The Ku Klux Klan did it.
The sign brought national media attention to the city and its history of racial hostility to African Americans. But no one claimed responsibility for the sign. The man who owned the billboard company declined to say who paid to lease the space.
The Harrison Community Task Force on Race Relations, which has been working mightily for 12 years improve race relations and the city’s reputation, put up two signs of its own: “Love your neighbor.”
In March of 2014, another racially charged billboard was added just below the yellow sign. It featured a picture of a smiling white family and read, “Beautiful Town, Beautiful People, No Wrong Exits, No Bad Neighborhoods.”
The signs stayed up until about four weeks ago when they were replaced by billboards for the local McDonald’s and a Baptist church, saying everybody was welcome.
The Task Force celebrated, figuring – hoping – that the Harrison billboard wars were finally over, “because there are so many good things and great people in Harrison to focus on,” Task Force member Layne Ragsdale told Hatewatch Tuesday.
But on Monday, a new “pro-white” billboard went up in the city in a different spot, “an even better location than the others,” Thomas Robb, the longtime leader of the Knights Party, one of the longer-lived KKK organizations in the country, chortled on the white nationalist Web forum, Stormfront.
The new sign proclaims, “It’s NOT Racist to [HEART] Your People.”
Below those words is a website address that links to KKKRadio.
Billy Roper, a former neo-Nazi-turned-Klansman, wrote on Stormfront Monday that “the Anti-White elites were celebrating the fact that the previous two billboards were removed in town.”
“Haven’t they heard,” he added, “that you can’t keep a good Klan down?”
The Knights Party, also known as the Knights of the Ku Klux Klan, has long been associated with Harrison, primarily because it uses a Harrison mailing address, although its headquarters is actually 15 miles outside of the city of 13,000 residents.
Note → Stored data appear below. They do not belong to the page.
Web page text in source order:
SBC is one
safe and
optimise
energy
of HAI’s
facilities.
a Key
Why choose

In his Stormfront posts about the new sign, Robb said he wanted the Task Force “to celebrate and do their Hi-Fives” about the racially charged signs coming down before hitting them with the new billboard.
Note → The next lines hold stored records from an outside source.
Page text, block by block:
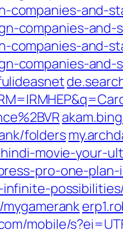
companies-and-
companies-and-
companies-and-
companies-and-
folders
movie-your-
pro-one-
mobile/
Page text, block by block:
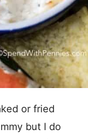
or fried
but I do
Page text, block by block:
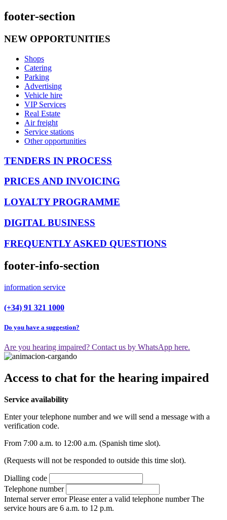
footer-section
NEW OPPORTUNITIES
Shops
Catering
Parking
Advertising
Vehicle hire
VIP Services
Real Estate
Air freight
Service stations
Other opportunities
TENDERS IN PROCESS
PRICES AND INVOICING
LOYALTY PROGRAMME
DIGITAL BUSINESS
FREQUENTLY ASKED QUESTIONS
footer-info-section
information service
(+34) 91 321 1000
Do you have a suggestion?
Are you hearing impaired? Contact us by WhatsApp here.
Access to chat for the hearing impaired
Service availability
Enter your telephone number and we will send a message with a
verification code.
From 7:00 a.m. to 12:00 a.m. (Spanish time slot).
(Requests will not be responded to outside this time slot).
Dialling code
Telephone number
Internal server error Please enter a valid telephone number The
service hours are 6 a.m. to 12 p.m.

“We could have put the billboards up the next day,” he smirked, “but it is more fun to allow them to be puffed up and then prick their bubble.”
He added that he is looking to put up another sign on Interstate 40 in Russellville, near Arkansas Tech. “I already have the OK from the billboard company,” Robb wrote, “but we need a little of this stuff $$. Anyone want to help?”
Ragsdale of the Task Force told Hatewatch today that when she first heard about the new billboard going up she hoped it was a joke. “But it’s real,” she sighed. “They’re still trying to smear the community with their opinions. They’re trying to pretend they’re the voice of Harrison. It just gets so old. Move on, already.”